* WHAT IS NEEDED:
Show, in full, each line of the data that contains "Anlage".

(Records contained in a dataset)
⟨

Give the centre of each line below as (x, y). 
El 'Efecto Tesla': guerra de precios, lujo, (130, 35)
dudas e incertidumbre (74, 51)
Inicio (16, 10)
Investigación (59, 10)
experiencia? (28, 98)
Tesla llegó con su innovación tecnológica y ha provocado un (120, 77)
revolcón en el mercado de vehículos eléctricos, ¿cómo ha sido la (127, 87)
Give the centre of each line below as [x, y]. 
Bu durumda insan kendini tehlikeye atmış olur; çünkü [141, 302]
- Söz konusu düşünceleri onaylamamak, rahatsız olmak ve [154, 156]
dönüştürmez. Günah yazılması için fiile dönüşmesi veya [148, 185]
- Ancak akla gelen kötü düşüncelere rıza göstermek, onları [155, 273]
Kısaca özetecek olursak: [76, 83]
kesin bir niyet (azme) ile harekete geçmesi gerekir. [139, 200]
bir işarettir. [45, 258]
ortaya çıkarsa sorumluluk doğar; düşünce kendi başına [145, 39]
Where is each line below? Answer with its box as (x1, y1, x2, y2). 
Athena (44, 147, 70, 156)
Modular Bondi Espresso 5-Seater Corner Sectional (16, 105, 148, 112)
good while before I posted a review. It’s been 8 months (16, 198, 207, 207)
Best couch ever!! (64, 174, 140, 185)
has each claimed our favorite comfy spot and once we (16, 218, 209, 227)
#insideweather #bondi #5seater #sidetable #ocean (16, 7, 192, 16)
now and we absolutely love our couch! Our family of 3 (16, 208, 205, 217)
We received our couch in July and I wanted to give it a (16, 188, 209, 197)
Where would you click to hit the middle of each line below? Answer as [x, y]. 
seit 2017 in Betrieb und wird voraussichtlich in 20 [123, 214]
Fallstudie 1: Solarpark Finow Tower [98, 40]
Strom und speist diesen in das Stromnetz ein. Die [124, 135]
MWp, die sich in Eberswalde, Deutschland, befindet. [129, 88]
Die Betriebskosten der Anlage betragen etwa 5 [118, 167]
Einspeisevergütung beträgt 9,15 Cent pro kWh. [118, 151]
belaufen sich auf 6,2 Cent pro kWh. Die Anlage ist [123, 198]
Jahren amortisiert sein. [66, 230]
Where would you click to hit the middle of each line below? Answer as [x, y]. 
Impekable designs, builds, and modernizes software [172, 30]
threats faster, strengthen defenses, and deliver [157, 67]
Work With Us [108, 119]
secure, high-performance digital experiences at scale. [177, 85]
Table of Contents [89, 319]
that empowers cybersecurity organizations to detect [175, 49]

⟩

* ANSWER SPACE:
Die Betriebskosten der Anlage betragen etwa 5 [118, 167]
belaufen sich auf 6,2 Cent pro kWh. Die Anlage ist [123, 198]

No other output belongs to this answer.